Cause de toute les souffrances

Lorsque le ciel est clair, la terre est visible

Qu'est-ce que le numérespace ?

Le numérespace est la vastitude entoilée multidimensionnelle appelée « web » ou « internet » depuis le millénaire dernier, ce qui commence à dater. Y circulent, stagnent, vivent et meurent des données numériques que se transmettent entre-eux les numécrivaines et les numécrivains de tous poils, mais aussi tout un tas de robots pilotés par des algorithmes, manipulant les profondeurs numérispatiales, sans scrupule.

Le numérespace est porteur de toutes sortes de germes favorisant une foultitude d’états intérieurs, allant de l’enfer des souffrances incessantes à l’état de simple joie d’être en vie, en passant par les états de colère, d’animalité, d’avidité, d’humanité, de  de bonheur temporaire, d’étude, d’éveil personnel, de don de soi et d’autres plus transcendants. Bref,  bien des conditions de vie mutuellement incluses les unes dans les autres, plus où moins bien conscientisées, assumées, maîtrisées, respectueuses de soi, des uns et des autres. Il faut bien dire que l’écran s’avère souvent être un support projectif bien malicieux, en l’inconscience de celle ou celui qui s’y mire le petit ego.

Le numérespace est un lieu où les libertés fondamentales, notamment d’expression  sont menacées, et même violées à l’insu du plein gré des numérinautes,  relativement au contrôle autoritaire, voire « absolu », que veulent ou voudraient exercer les pouvoirs sur leur vie privée. Ce, au titre d’idéologie dites « sécuritaires », prônées par des gouvernements dont l’œil est devenu de Moscou, voyant en chaque voyageur du numérique un ennemi potentiel. Ce qui peut légitimement faire froid dans le dos…

Ces libertés se doivent ainsi d’être défendues, protégées, chéries, en particulier celle d’expression, mais aussi le droit à la vie privée, pour que chacun puisse en jouir dans le numérespace et dans son quotidien, tel le cachalot volant lorsqu’il s’y élance avec détermination et s’y ébroue avec joie, dans la paix.

Qu'est-ce que numécrire ?

Numécrire consiste à Utiliser des moyens numériques pour transmettre de l’information codée en mode binaire, puis décodée de la même manière par les ordinateurs récepteurs afin d’être finalement lisible et visible par le commun des mortel, une fois restituée à l’écran en mode « texte, image, son, vidéo » plus ou moins intelligibles, émouvants, captivants, époustouflants, incroyables, fascinants, intéressants, amusants, éprouvants, énervants, affreux, horribles, laid, beau,  etc,  voire carrément ennuyeux lorsque ce n’est pas horrifiant, le monde est donc fou, triste, joyeux et beau et moche à la foi ! Tout dépend aussi de notre propre état d’esprit, de la qualité de notre perception sur ce qui nous environne et de nous même, à l’instant T de l’observation.

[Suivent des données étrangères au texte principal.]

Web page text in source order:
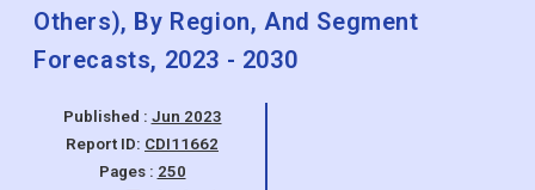
Others), By Region, And Segment
Forecasts, 2023 - 2030
Published : Jun 2023
Report ID: CDI11662
Pages : 250
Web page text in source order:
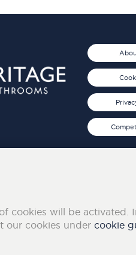
cookies will be
our cookies under cookie
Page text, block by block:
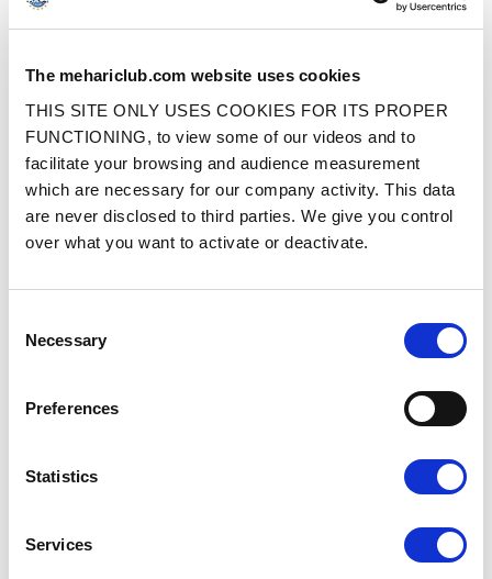
The mehariclub.com website uses cookies
THIS SITE ONLY USES COOKIES FOR ITS PROPER
FUNCTIONING, to view some of our videos and to
facilitate your browsing and audience measurement
which are necessary for our company activity. This data
are never disclosed to third parties. We give you control
over what you want to activate or deactivate.
Selection
Necessary
Preferences
Statistics
Services
SUSPENSION STRUT MOUNT CUP
– STAINLESS STEEL
Ref. : 1007218
Price €9.90VAT inc.
ADD TO SHOPPING CART
FRONT SUSPENSION SPRING TUBE
ROD (600 MM)
Ref. : 1560004
Price €19.90VAT inc.
ADD TO SHOPPING CART
REAR SUSPENSION SPRING TUBE
IN STOCK
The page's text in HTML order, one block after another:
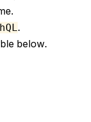
.
below.

Qu'est-ce qu'un numécrivain ?

Un numécrivain est un artisan ou un artiste d’origine humaine qui maîtrise les moyens de numécriture, avec autant de bonheur que possible, de préférence. Il peut être d’origine extra-terrestre dans les films, la littérature, les productions imaginaires,  dès lors que pour le moment l’humanité n’a toujours pas rencontré de véritable extraterrestre, de sources officielles. Moi non plus d’ailleurs.
Le numécrivain numécrit en direction du numérespace. ll fabrique ainsi de la dématérialisation codée avec ses idées, ses productions imaginaires, littéraires, photographiques, artistiques, scientifiques, etc. Cette dématérialisation se reconstitue comme par enchantement dans les ordinateurs récepteurs.
Numécrire participe d’une grande aventure énergétique, demandant aussi des efforts pour respecter la nature et préserver les ressources de la planète.
La virtualité de son œuvre par nature éphémère est relative à la confiance que le numécrivain a dans le matériel informatique, dans les éventuelles sauvegardes sur différents supports que son intelligence le pousse à utiliser, ainsi que l’impression papier, ce qui le fait alors passer au statut d’écrivain.
Le féminin de numécrivain est numécrivaine, il est très important de le préciser pour combattre le sexisme.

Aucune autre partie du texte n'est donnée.